Saved data entries >>
===
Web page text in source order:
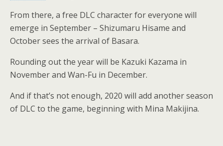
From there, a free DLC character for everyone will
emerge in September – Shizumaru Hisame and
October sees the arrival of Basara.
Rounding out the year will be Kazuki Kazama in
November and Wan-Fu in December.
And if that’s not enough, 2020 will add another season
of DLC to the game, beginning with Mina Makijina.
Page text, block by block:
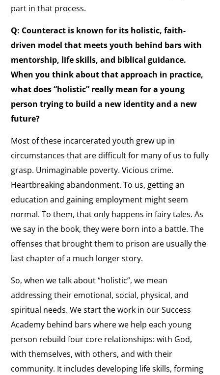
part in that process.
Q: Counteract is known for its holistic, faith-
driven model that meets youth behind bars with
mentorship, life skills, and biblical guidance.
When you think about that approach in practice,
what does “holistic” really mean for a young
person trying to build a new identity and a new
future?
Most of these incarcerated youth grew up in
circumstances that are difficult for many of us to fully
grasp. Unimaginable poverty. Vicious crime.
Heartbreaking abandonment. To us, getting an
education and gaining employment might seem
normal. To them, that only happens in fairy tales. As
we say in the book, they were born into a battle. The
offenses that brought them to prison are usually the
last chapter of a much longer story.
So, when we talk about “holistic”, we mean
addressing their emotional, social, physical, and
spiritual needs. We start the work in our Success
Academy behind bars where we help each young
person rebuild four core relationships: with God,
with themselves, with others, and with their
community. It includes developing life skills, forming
===
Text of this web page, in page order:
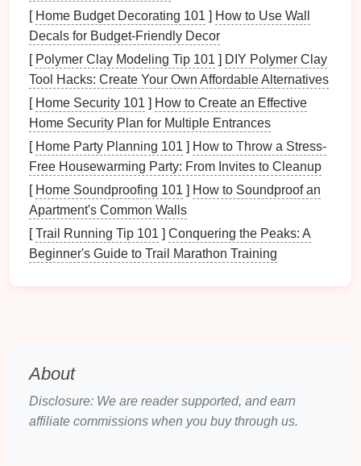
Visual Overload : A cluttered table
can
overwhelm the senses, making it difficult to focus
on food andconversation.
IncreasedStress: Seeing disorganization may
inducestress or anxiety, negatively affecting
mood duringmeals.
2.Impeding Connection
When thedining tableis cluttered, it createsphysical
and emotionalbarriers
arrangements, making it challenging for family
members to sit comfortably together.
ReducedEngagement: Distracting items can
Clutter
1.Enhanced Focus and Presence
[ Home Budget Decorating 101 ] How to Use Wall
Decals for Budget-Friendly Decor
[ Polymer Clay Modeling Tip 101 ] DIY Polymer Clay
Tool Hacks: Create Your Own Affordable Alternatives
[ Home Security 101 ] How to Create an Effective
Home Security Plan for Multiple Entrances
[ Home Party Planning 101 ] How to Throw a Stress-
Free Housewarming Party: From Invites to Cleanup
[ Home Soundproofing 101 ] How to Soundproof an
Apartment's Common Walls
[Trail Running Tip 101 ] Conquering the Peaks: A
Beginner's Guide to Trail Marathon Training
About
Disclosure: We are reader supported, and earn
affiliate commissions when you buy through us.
===
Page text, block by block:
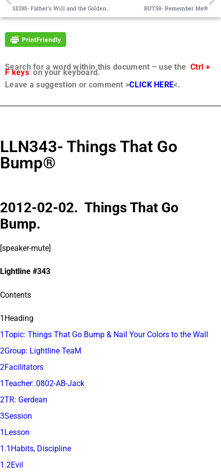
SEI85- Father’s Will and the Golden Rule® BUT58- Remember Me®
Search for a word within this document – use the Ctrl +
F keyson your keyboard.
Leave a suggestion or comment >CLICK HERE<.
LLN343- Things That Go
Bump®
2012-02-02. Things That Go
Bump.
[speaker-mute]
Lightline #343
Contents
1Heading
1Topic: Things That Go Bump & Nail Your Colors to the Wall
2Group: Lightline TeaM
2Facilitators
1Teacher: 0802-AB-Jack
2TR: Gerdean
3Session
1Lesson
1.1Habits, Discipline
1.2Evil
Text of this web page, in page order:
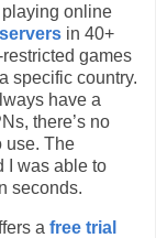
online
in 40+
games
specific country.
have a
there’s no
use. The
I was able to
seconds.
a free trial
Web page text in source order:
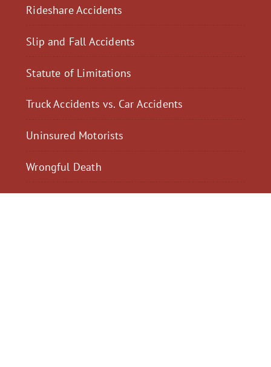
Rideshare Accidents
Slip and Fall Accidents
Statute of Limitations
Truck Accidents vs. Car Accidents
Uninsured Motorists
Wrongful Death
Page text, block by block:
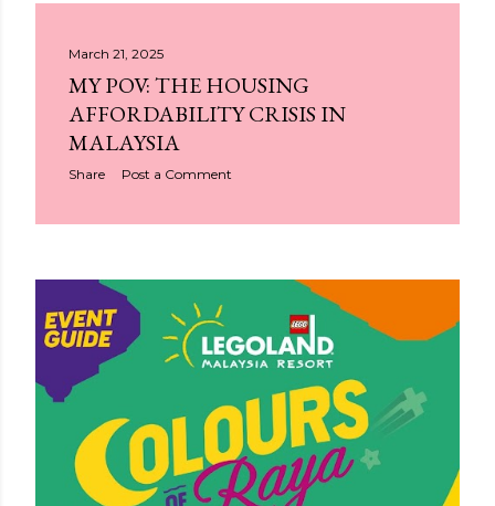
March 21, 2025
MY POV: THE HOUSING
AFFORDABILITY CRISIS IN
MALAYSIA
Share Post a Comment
===
Exercise details >> Of all the entries above, output exactly the lines between the one holding "spiritual needs. We" and the one holding "community. It includes", inclusive.

Reply >>
spiritual needs. We start the work in our Success
Academy behind bars where we help each young
person rebuild four core relationships: with God,
with themselves, with others, and with their
community. It includes developing life skills, forming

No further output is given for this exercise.